Arthur James Hillman (19 July 1884 – 27 April 1922) was an Australian civil engineer who worked for the Public Works Department of Western Australia. He served with the Australian Army during World War I and spent most of his service tunnelling under the front line trenches in France. When he returned to Perth after the war, he resumed working for the Public Works Department. Hillman worked on water supply projects including being executive engineer on the Lower Bickley Brook Reservoir. Hillman died in 1922 as a result of an ongoing medical issue, which was caused by being gassed during WWI.

==Family==
Arthur Hillman was the son of banker and volunteer soldier Major Alfred James Hillman (1841–1884) and his wife Elizabeth Deborah Hillman née Brockman.

Hillman was the grandson of the pioneering surveyor, Alfred Hillman (1807–1883), whose work included exploring and surveying Albany Highway. Alfred had come to the Swan River Colony in 1831 as a Colonial Draftsman.

== Early years ==
Hillman attended Perth Boys School and later Melbourne Church of England Grammar School. In 1896, he was awarded the Witherby Scholarship at Melbourne Grammar. He became the dux of Melbourne Grammar after he enrolled in 1901.

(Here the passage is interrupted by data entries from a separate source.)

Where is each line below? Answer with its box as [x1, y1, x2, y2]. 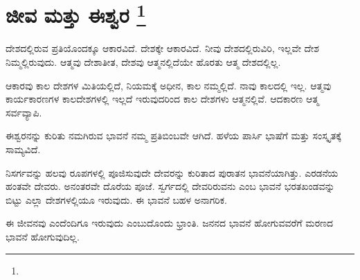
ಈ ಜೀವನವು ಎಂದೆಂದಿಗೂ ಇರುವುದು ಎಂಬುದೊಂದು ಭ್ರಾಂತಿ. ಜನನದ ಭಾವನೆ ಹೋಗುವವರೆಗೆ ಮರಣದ [6, 216, 334, 230]
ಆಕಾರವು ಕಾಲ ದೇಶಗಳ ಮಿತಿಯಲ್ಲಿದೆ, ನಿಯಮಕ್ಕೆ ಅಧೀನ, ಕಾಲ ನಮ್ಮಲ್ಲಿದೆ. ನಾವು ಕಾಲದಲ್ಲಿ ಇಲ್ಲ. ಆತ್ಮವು [6, 78, 332, 92]
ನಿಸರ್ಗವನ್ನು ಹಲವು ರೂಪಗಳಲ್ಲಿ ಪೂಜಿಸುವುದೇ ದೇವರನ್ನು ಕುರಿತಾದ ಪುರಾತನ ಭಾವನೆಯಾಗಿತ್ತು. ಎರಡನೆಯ [6, 165, 339, 180]
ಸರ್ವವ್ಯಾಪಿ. [6, 105, 42, 119]
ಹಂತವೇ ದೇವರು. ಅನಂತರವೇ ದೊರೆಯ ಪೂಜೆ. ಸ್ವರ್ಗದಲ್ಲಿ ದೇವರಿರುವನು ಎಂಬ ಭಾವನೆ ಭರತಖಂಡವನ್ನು [6, 179, 335, 193]
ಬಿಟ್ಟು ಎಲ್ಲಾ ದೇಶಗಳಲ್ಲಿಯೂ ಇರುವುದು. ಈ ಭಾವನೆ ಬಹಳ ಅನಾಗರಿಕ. [6, 192, 227, 207]
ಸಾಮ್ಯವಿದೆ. [6, 142, 41, 157]
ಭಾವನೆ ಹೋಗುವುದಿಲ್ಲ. [6, 229, 80, 243]

Hillman commenced work with the Public Works Department as an engineering cadet in 1902, and received training at the Fremantle Technical College followed by Melbourne University. On 24 January 1911, he married Helene Elizabeth Merry at All Saints Church in Belmont, New South Wales.

In 1913, Hillman worked as a resident engineer at Geraldton Water Supply. In 1914, he was admitted into the Institution of Civil Engineers as an associate member.

== World War I ==

In 1915, when applying for a commission, Hillman was employed as an assistant engineer in the Perth District Water Supply Department. In May 1916, he was appointed as Captain of His Majesty's Australian Transport (HMAT) A69 with 1,118 members of the 4th, 5th and 6th Tunneling Companies on board. They began their journey from Fremantle to Plymouth, England on 1 June 1916.

The group arrived in Plymouth on 8 July 1916, where the men underwent further training. Hillman, along with some of the men on board Warilda, travelled to France in August 1916. Hillman was taken on as strength of the 3rd Australian Tunnelling Company, Supernumerary to Establishment, on 25 September 1916. He was then taken on as strength of the 3rd Tunnelling Company on 1 June 1917. During their time on the Western Front, the 3rd Tunnelling Company was allocated to the British First Army. They were employed by the British in the Wytschaete, Fromelles, Laventie, Fauquissart, Lens, Loos, Arras, Givenchy, Vermelles and Le Tilleloy sectors.

Hillman was marched out of the 3rd Tunneling Company on 6 February 1919, for repatriation to Australia. However, on 13 February 1919, he was given command of the 2nd Tunneling Company. Two weeks later, on 21 February 1919, he marched out to England for demobilization, returning to Australia on Sardinia, which departed from London on 19 April 1919.

On 3 June 1918, the award of the Military Cross to Captain Arthur James Hillman for gallant and distinguished service in the field was published in the London Gazette.

== Post-war ==
Hillman was admitted to the convocation of the University of Western Australia by the Senate on 20 October 1919.

He was a strong supporter of the Institution of Engineers, being elected to the Perth Division Committee in 1921, and was a founding associate member of the Western Australia Institution of Engineers.

In 1921, he was the executive engineer for the construction of the Lower Bickley Brook Reservoir. One year later, he started working as the assistant engineer in the Mount Hawthorn Reservoir.

Hillman died at Guildford on 27 April 1922, after a short illness that was associated with being gassed when in service. At the time of his death, he was working as the assistant engineer in the Metropolitan Water Supply, the vice president of the Perth Division in the Institution of Engineers, the second in command in the 13th Double Field Company of Engineers, and a councillor at the Guildford Municipal Council. He was survived by his wife and six young children including Robert Hillman, who later became the Director of Engineering at the Public Works Department.